(Items listed in a dataset)
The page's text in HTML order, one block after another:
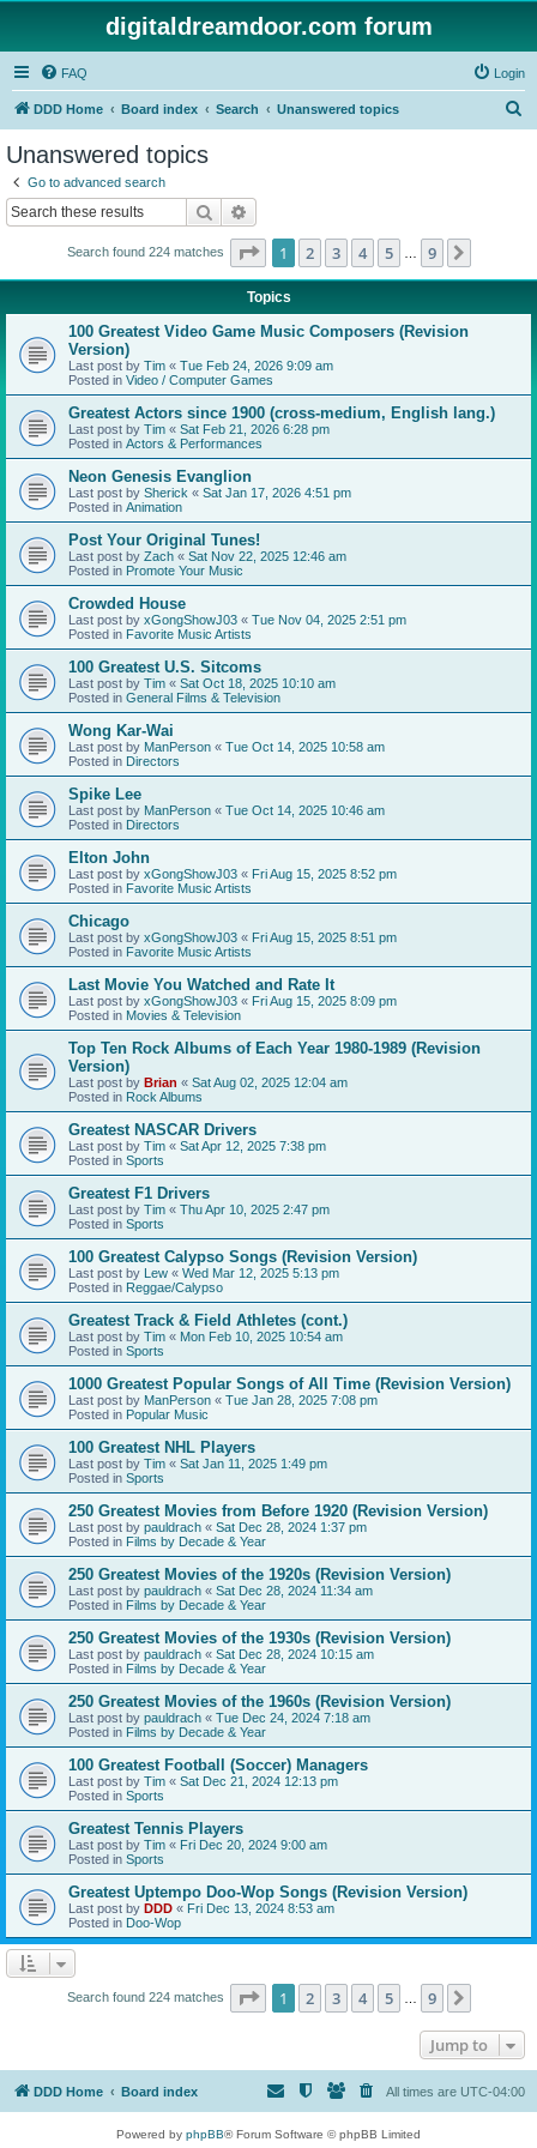
digitaldreamdoor.com forum
FAQ Login
DDD Home Board index Search Unanswered topics
Unanswered topics
Go to advanced search
Search
Search found 224 matches Page 1of 9
1 2 3 4 5 9
Topics
100 Greatest Video Game Music Composers (Revision
Version)
Last post by Tim « Tue Feb 24, 2026 9:09 am
Posted in Video / Computer Games
Greatest Actors since 1900 (cross-medium, English lang.)
Last post by Tim « Sat Feb 21, 2026 6:28 pm
Posted in Actors & Performances
Neon Genesis Evanglion
Last post by Sherick « Sat Jan 17, 2026 4:51 pm
Posted in Animation
Post Your Original Tunes!
Last post by Zach « Sat Nov 22, 2025 12:46 am
Posted in Promote Your Music
Crowded House
Last post by xGongShowJ03 « Tue Nov 04, 2025 2:51 pm
Posted in Favorite Music Artists
100 Greatest U.S. Sitcoms
Last post by Tim « Sat Oct 18, 2025 10:10 am
Posted in General Films & Television
Wong Kar-Wai
Last post by ManPerson « Tue Oct 14, 2025 10:58 am
Posted in Directors
Spike Lee
Last post by ManPerson « Tue Oct 14, 2025 10:46 am
Posted in Directors
Elton John
Last post by xGongShowJ03 « Fri Aug 15, 2025 8:52 pm
Posted in Favorite Music Artists
Chicago
Last post by xGongShowJ03 « Fri Aug 15, 2025 8:51 pm
Posted in Favorite Music Artists
Last Movie You Watched and Rate It
Last post by xGongShowJ03 « Fri Aug 15, 2025 8:09 pm
Posted in Movies & Television
Top Ten Rock Albums of Each Year 1980-1989 (Revision
Version)
Last post by Brian « Sat Aug 02, 2025 12:04 am
Posted in Rock Albums
Greatest NASCAR Drivers
Last post by Tim « Sat Apr 12, 2025 7:38 pm
Posted in Sports
Greatest F1 Drivers
Last post by Tim « Thu Apr 10, 2025 2:47 pm
Posted in Sports
100 Greatest Calypso Songs (Revision Version)
Last post by Lew « Wed Mar 12, 2025 5:13 pm
Posted in Reggae/Calypso
Greatest Track & Field Athletes (cont.)
Last post by Tim « Mon Feb 10, 2025 10:54 am
Posted in Sports
1000 Greatest Popular Songs of All Time (Revision Version)
Last post by ManPerson « Tue Jan 28, 2025 7:08 pm
Posted in Popular Music
100 Greatest NHL Players
Last post by Tim « Sat Jan 11, 2025 1:49 pm
Posted in Sports
250 Greatest Movies from Before 1920 (Revision Version)
Last post by pauldrach « Sat Dec 28, 2024 1:37 pm
Posted in Films by Decade & Year
250 Greatest Movies of the 1920s (Revision Version)
Last post by pauldrach « Sat Dec 28, 2024 11:34 am
Posted in Films by Decade & Year
250 Greatest Movies of the 1930s (Revision Version)
Last post by pauldrach « Sat Dec 28, 2024 10:15 am
Posted in Films by Decade & Year
250 Greatest Movies of the 1960s (Revision Version)
Last post by pauldrach « Tue Dec 24, 2024 7:18 am
Posted in Films by Decade & Year
100 Greatest Football (Soccer) Managers
Last post by Tim « Sat Dec 21, 2024 12:13 pm
Posted in Sports
Greatest Tennis Players
Last post by Tim « Fri Dec 20, 2024 9:00 am
Posted in Sports
Greatest Uptempo Doo-Wop Songs (Revision Version)
Last post by DDD « Fri Dec 13, 2024 8:53 am
Posted in Doo-Wop
Search found 224 matches Page 1of 9
1 2 3 4 5 9
Jump to
DDD Home Board index All times are UTC-04:00
Powered by phpBB® Forum Software © phpBB Limited

Task to carry out
In the answer, include exactly the lines from the top of the entries through the line containing "Greatest NASCAR Drivers", and nothing else, not even the pictures.

Solution for this problem
The page's text in HTML order, one block after another:
digitaldreamdoor.com forum
FAQ Login
DDD Home Board index Search Unanswered topics
Unanswered topics
Go to advanced search
Search
Search found 224 matches Page 1of 9
1 2 3 4 5 9
Topics
100 Greatest Video Game Music Composers (Revision
Version)
Last post by Tim « Tue Feb 24, 2026 9:09 am
Posted in Video / Computer Games
Greatest Actors since 1900 (cross-medium, English lang.)
Last post by Tim « Sat Feb 21, 2026 6:28 pm
Posted in Actors & Performances
Neon Genesis Evanglion
Last post by Sherick « Sat Jan 17, 2026 4:51 pm
Posted in Animation
Post Your Original Tunes!
Last post by Zach « Sat Nov 22, 2025 12:46 am
Posted in Promote Your Music
Crowded House
Last post by xGongShowJ03 « Tue Nov 04, 2025 2:51 pm
Posted in Favorite Music Artists
100 Greatest U.S. Sitcoms
Last post by Tim « Sat Oct 18, 2025 10:10 am
Posted in General Films & Television
Wong Kar-Wai
Last post by ManPerson « Tue Oct 14, 2025 10:58 am
Posted in Directors
Spike Lee
Last post by ManPerson « Tue Oct 14, 2025 10:46 am
Posted in Directors
Elton John
Last post by xGongShowJ03 « Fri Aug 15, 2025 8:52 pm
Posted in Favorite Music Artists
Chicago
Last post by xGongShowJ03 « Fri Aug 15, 2025 8:51 pm
Posted in Favorite Music Artists
Last Movie You Watched and Rate It
Last post by xGongShowJ03 « Fri Aug 15, 2025 8:09 pm
Posted in Movies & Television
Top Ten Rock Albums of Each Year 1980-1989 (Revision
Version)
Last post by Brian « Sat Aug 02, 2025 12:04 am
Posted in Rock Albums
Greatest NASCAR Drivers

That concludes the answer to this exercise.